Alexa terjebak dalam kehidupan yang tak pernah ia inginkan, tapi semakin ia mencoba memahami pria itu, semakin banyak hal yang tak masuk akal dalam pernikahan mereka.
Di balik sorot mata tajam Angkasa, ada sesuatu yang tersembunyi. Sebuah kebenaran yang perlahan mulai terungkap. Saat Alexa mulai menerima takdirnya, ia menyadari bahwa pernikahan ini bukan sekadar ikatan biasa-ada janji yang harus ditepati, ada masa lalu yang belum selesai.
Namun, ketika semuanya mulai masuk akal, datanglah pilihan: bertahan dalam pernikahan yang penuh teka-teki atau melepaskan segalanya dan menghadapi konsekuensinya.
Di bawah langit yang sama, akankah hati mereka menemukan jalan untuk saling memahami? Atau pernikahan ini hanya menjadi awal da
Karya ini diterbitkan atas izin NovelToon vin97, isi konten hanyalah pandangan pribadi pembuatnya, tidak mewakili NovelToon sendiri
Malam Gelap di Balik Pekerjaan Baru
Setelah meninggalkan sekolah, Alexa tak lagi punya tujuan. Ia tak memiliki pekerjaan, dan harus mencari pekerjaan segera mungkin. Sang ibu tidak tau jika Alexa telah diberhentikan dari sekolah.
Alexa mencoba mencari pekerjaan yang sesuai dengannya, ia sadar bahwa pendidikannya menjadi patokan utama untuk bekerja.
Alexa juga sudah mencoba menghubungi teman-temannya.
"Maaf Alexa, saat ini belum ada"
"Wah.. Alexa, kayaknya syaratnya gak sesuai untuk kamu."
"Kita disini butuhnya minimal D1" ucap temannya dibalik telepon.
"Baiklah gina.. gak papa. Terima kasih ya" ucap Alexa.
Alexa tak pantang menyerah,ia tetap mencari pekerjaan.
Disisilain ia tak ingin berlama-lama membohongi sang ibu. Setiap hari ia tetap keluar dijam 7 pagi seakan ia pergi mengajar dan pulang jam 2.

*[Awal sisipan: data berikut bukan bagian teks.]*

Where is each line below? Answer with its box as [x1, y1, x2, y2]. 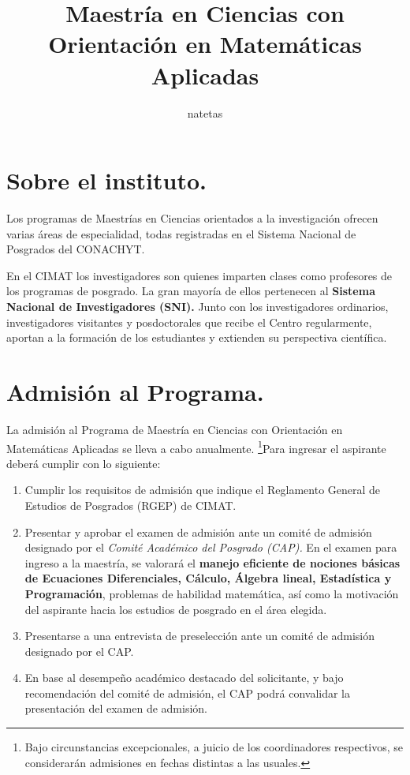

Sudah seminggu hal itu dilakukan oleh Alexa.
"Hallo al.."
"Aku dengar kamu lagi cari pekerjaan ?" Tanya Fitri.
Alexa tampak senang, seakan mendapat secercah harapan.
"Iya fit.. kamu ada ?" Tanyanya.
"Em.. tapi aku gak yakin kamu mau" ucap Fitri dengan ragu.
"Memangnya pekerjaan apa Fit ? Selagi bukan pekerjaan yang aneh, aku mau aja kok" ucap Alexa.
"Aku tidak lagi di posisi untuk memilih pekerjaan" sambungnya.
"Jadi teman aku ada buka club malam"
"Tenang aja kok, posisi yang kosong itu bagian waiters."
"Yaa.. hanya aja tempatnya ya club" ucap Fitri menekankan lokasinya.
Alexa menjadi bimbang.
"Club ya fit ?" Alexa tampak ragu.
"Iya.. gimana ?" Tanya Fitri
"Sepertinya aku tidak bisa Fit. Ibuku tidak tau aku sudah berhenti menjadi guru, kalau aku keluar malam, ibuku akan curiga dan aku gak mau dia tau" ucap Alexa
"Iya . Aku tau Al, tapi yang seperti kamu bilang kan"
"Kamu lagi gak ada diposisi untuk memilih pekerjaan" ucap Fitri dibalik telepon itu.
--
Alexa kemudian meminta waktu untuk Fitri, untuk memikirkan harus atau tidak ia menerima tawaran itu.
Alexa tampak bergumul, ia tampak bingung. Bahkan dirinya tak bisa tidur nyenyak.
Sampai dimana ia memutuskan segalanya.
"Fit.. aku terima tawarannya" ucap Alexa dibalik telepon itu.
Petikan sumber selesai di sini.